13. I claim a process as shown on process flow sheet, page 17, using this wave and tide actuated pump 1 to create large bodies of in land lakes 11 and seas for the evaporation sea water for the purpose of forming moisture laden clouds.

14. I claim a process as shown on process flow sheet, page 17, using this wave and tide actuated pump 1 to create a process 12 where prevailing winds will blow these clouds 11 to natural and man made barriers, causing rain to fall.

15. I claim a process as shown on process flow sheet, page 17, using this wave and tide actuated pump 1 to create new pasture and farmland 13 created by resultant rainfall 12.

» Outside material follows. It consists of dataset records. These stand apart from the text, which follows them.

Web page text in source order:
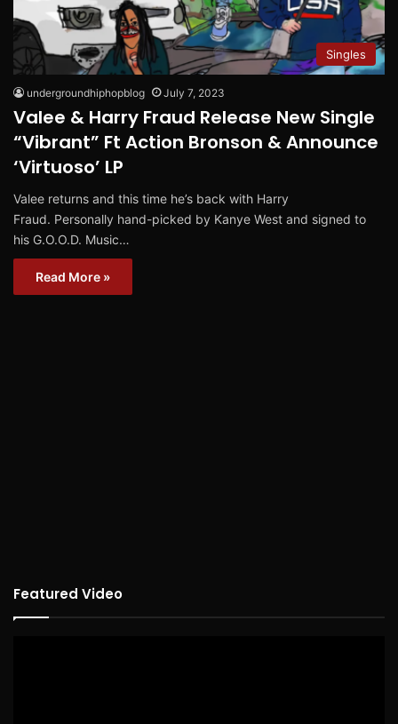
Singles
undergroundhiphopblog July 7, 2023
Valee & Harry Fraud Release New Single
“Vibrant” Ft Action Bronson & Announce
‘Virtuoso’ LP
Valee returns and this time he’s back with Harry
Fraud. Personally hand-picked by Kanye West and signed to
his G.O.O.D. Music…
Read More »
Featured Video

16. I claim a process as shown on process flow sheet, page 17, using this wave and tide actuated pump 1 to create a process 12, 13 which will moderate the earth's climate 14.

17. I claim a process as shown on process flow sheet, page 17, using this wave and tide actuated pump 1 to desalinate water 8.

18. I claim a process as shown on process flow sheet, page 17, using this wave and tide actuated pump 1 to create levied sea animal farming 10 and harvesting of sea food.

19. I claim a process as shown on process flow sheet, page 17, using this wave and tide actuated pump 1 to claim land from the sea 6 by pumping water out of a levied area.

20. I claim a process as shown on process flow sheet, page 17, using this wave and tide actuated pump 1 to clean up oil spills 3 and other contaminants.